Mfon Ekpo

Junior Data Engineer
Uyo, NG.

About

Highly skilled Junior Data Engineer with proven expertise in Python, SQL, and robust ETL pipeline development. Successfully optimized data workflows, reducing data processing time by 40% and improving data acquisition speed by 50% through innovative web scraping and data orchestration solutions.
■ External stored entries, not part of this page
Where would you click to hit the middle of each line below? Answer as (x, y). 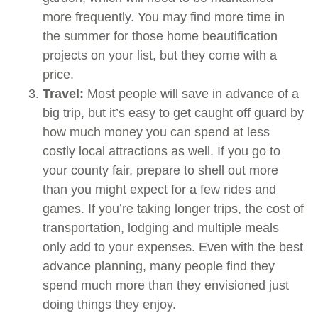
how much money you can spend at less (156, 132)
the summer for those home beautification (160, 36)
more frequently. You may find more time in (164, 17)
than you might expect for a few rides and (159, 189)
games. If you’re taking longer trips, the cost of (173, 208)
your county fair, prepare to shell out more (160, 170)
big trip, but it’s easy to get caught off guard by (173, 113)
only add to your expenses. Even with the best (173, 247)
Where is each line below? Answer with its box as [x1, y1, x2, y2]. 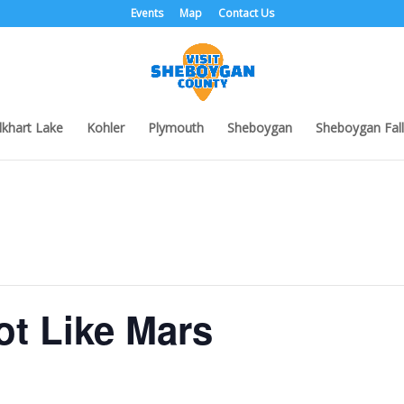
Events [130, 5, 163, 21]
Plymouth [148, 119, 204, 136]
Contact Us [217, 5, 274, 21]
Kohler [87, 119, 124, 136]
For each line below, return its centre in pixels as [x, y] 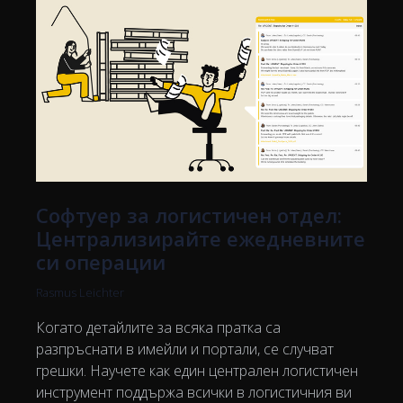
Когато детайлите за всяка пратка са [158, 328]
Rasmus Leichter [80, 293]
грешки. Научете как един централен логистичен [197, 371]
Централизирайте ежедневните [201, 239]
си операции [101, 262]
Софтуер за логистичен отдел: [189, 215]
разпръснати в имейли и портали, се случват [185, 349]
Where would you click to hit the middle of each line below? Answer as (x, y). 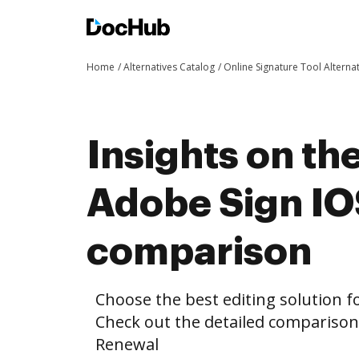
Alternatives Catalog (169, 67)
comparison (199, 252)
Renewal (127, 344)
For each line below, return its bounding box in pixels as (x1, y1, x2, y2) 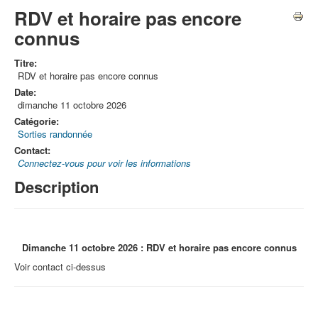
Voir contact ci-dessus (14, 260, 106, 273)
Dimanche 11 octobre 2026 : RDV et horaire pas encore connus (21, 241, 297, 254)
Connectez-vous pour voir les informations (18, 156, 191, 170)
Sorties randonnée (18, 127, 92, 141)
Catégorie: (14, 114, 59, 128)
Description (14, 175, 99, 198)
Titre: (14, 56, 37, 70)
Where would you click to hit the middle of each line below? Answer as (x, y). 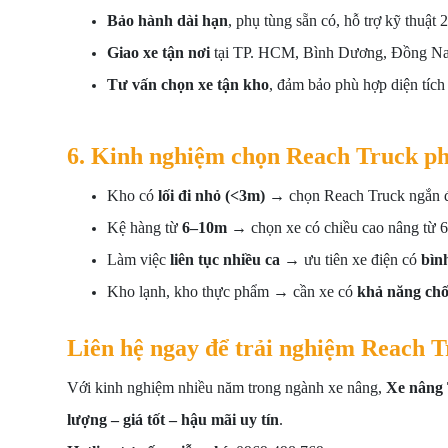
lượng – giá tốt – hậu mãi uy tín (173, 419)
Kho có (132, 195)
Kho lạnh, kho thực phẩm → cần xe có (232, 291)
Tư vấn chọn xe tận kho (188, 84)
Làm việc (138, 259)
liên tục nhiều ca (225, 259)
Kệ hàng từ (144, 227)
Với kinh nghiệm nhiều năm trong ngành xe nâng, (226, 387)
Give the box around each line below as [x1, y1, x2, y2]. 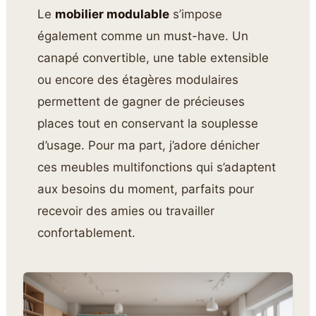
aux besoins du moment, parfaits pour [37, 182, 255, 197]
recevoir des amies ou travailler [37, 204, 215, 219]
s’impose [169, 7, 223, 22]
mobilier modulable [55, 7, 170, 22]
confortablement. [37, 226, 136, 241]
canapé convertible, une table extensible [37, 51, 269, 66]
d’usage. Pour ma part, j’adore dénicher [37, 138, 260, 153]
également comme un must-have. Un [37, 29, 249, 44]
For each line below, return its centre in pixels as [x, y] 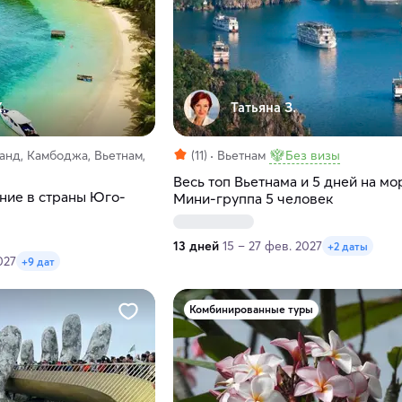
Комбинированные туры [251, 310]
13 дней [196, 246]
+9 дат [38, 261]
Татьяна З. [263, 108]
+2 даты [347, 246]
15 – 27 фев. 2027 [272, 246]
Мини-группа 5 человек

Adept at ensuring data integrity across diverse database systems like PostgreSQL and MongoDB, consistently delivering high-quality, error-free data for downstream analysis.

Work

Stoicbiot
|

Data Engineering Intern

Remote

Summary

Led data integrity initiatives and developed robust web scraping solutions for Stoicbiot, ensuring high-quality data acquisition and processing from diverse web sources.

Highlights

Developed and deployed four web scraping bots using Selenium and BeautifulSoup, improving data acquisition speed by 50% for structured data extraction from diverse websites.
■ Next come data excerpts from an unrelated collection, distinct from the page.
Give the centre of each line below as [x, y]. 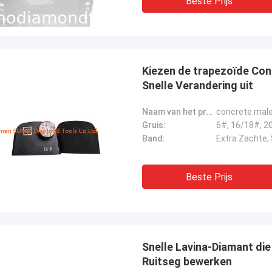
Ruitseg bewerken [187, 261]
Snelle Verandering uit [198, 85]
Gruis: [154, 125]
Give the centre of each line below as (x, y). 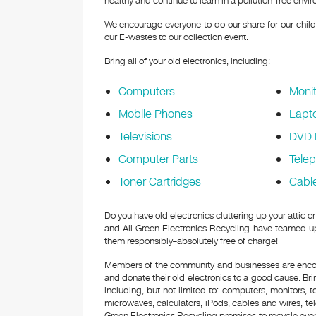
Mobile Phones (155, 114)
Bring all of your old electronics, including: (187, 61)
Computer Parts (158, 159)
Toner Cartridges (159, 182)
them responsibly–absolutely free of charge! (191, 241)
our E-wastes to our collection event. (176, 37)
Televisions (145, 136)
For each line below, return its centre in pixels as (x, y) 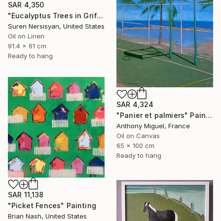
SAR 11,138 (26, 194)
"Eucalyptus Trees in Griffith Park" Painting (100, 15)
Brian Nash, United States (47, 216)
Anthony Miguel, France (153, 126)
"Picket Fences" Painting (52, 205)
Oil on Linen (26, 36)
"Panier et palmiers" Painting (209, 115)
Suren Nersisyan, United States (56, 26)
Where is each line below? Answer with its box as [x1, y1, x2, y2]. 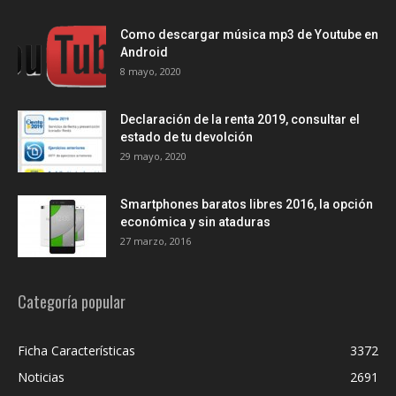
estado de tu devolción [120, 130, 253, 144]
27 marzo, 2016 [120, 234, 191, 247]
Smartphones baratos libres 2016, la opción [120, 197, 373, 211]
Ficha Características [18, 342, 135, 359]
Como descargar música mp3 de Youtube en [120, 27, 378, 42]
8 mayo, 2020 [120, 65, 181, 78]
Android [120, 45, 168, 59]
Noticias [18, 369, 65, 385]
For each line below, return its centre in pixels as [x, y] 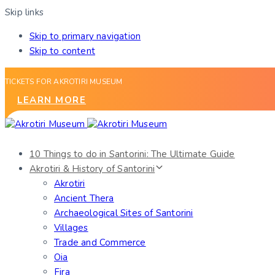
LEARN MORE [52, 100]
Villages [71, 228]
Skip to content [62, 51]
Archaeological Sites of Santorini [124, 213]
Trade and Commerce [100, 242]
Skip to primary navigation [85, 36]
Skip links [24, 12]
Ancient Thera [84, 198]
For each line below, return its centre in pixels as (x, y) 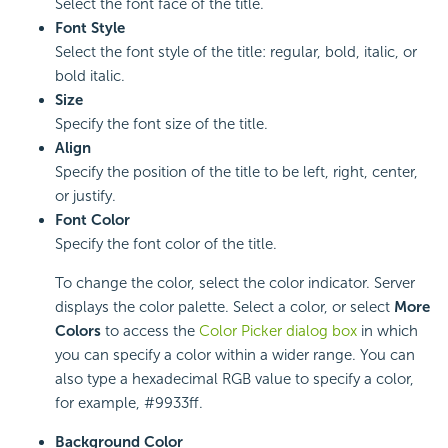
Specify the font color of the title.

Optimized data extraction efficiency by 30% through the refinement of XPath queries and strategic request handling, ensuring high-quality data acquisition.

Authored 20 robust Python scripts for data parsing, cleaning, and validation, resulting in a 50% reduction in data processing errors and enhanced data quality.
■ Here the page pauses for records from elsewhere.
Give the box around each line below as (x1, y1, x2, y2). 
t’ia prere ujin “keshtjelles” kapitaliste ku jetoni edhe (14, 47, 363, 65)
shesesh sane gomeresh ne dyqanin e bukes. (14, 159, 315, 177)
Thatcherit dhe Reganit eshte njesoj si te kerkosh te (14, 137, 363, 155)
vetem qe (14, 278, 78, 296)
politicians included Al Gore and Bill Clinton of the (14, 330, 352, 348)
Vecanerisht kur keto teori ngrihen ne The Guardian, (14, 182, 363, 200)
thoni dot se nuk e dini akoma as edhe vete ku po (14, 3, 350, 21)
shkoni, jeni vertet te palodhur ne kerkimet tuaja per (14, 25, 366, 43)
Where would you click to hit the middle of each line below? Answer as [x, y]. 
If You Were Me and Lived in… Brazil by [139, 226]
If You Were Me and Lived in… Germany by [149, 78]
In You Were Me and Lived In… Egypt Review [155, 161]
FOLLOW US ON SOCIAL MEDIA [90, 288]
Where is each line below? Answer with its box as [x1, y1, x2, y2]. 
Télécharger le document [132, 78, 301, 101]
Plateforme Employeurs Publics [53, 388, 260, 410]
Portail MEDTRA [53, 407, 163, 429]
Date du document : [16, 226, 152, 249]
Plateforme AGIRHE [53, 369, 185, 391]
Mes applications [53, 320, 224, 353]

Ensured comprehensive data integrity throughout the transfer process from web sources to storage by implementing robust validation checks and error-handling mechanisms.

Documented detailed scraping workflows and troubleshooting procedures, fostering seamless team collaboration and knowledge transfer.

OpenTeams
|

Project Engineering Intern

Austin, TX, US

Summary

Contributed to the Narwhals open-source data processing library, enhancing feature development and participating in community events.

Highlights

Contributed Python code to Narwhals, an open-source data processing library, enhancing feature development and documentation for improved data handling.

Optimized data handling functions within the library, significantly improving performance for multi-format datasets.

Actively participated in open-source community events, fostering collaboration and knowledge exchange within the data engineering ecosystem.

Successfully completed the program, earning a badge that confirmed proficiency in open-source project contributions.

Datathink.io
|

Project Engineering Intern

Rexburg, ID, US

Summary

Collaborated on Quarto-based data training course development, designing reusable templates and streamlining review processes for data workflows.

Highlights

Collaborated on a Quarto-based data training course, designing reusable templates and authoring GitHub/VS Code tutorials for data workflows.

Streamlined the team review process, successfully cutting feedback cycles by 20% and enhancing project efficiency.

Developed comprehensive course materials focused on Visual Studio Code and GitHub, improving learning outcomes for data professionals.

Designed and implemented a reusable lesson template for the course, standardizing content delivery and improving scalability.

Dowees Corp
|

Data Entry Clerk

Uyo, Akwa-Ibom State, Nigeria

Summary

Managed and organized datasets in CRM systems, ensuring high data accuracy and facilitating efficient data retrieval for Dowees Corp.

Highlights

Validated and organized datasets in CRM systems using SQL queries and manual cross-checks, ensuring 99% data accuracy for downstream analysis.

Implemented a meticulous data validation process, including thorough data cleansing and cross-referencing, to maintain high data quality and reliability.

Established a systematic data categorization and classification system, leveraging data organization skills to facilitate efficient data retrieval and streamline data analysis processes.

Education

University Of Uyo
Uyo, Akwa-Ibom State, Nigeria

Bachelor of Engineering

Computer Engineering

Languages

English

Skills

Data Analysis & Engineering

Beautiful Soup, Data Mining, Pandas, Polars, ETL Pipelines, Web Scraping, Data Orchestration, Prefect, Apache Airflow.

Programming Languages

Python, SQL.

Databases

NoSQL, MongoDB, PostgreSQL.

Tools & Platforms

Git, Selenium, Visual Studio Code, Google Cloud Platform (GCP).

Projects

Web Scraper Bot

Summary

Built a web scraper during my internship at StoicBiot, implementing rotating IPs to evade bot detection.

ETL Pipeline

Summary

Implemented data orchestration for a web scraping project, deploying the pipeline on Prefect Cloud.

NER Project Using Spacy

Summary

Performed Named Entity Recognition (NER) using Spacy on a 47k-row dataset of news headlines, enhancing NLP skills.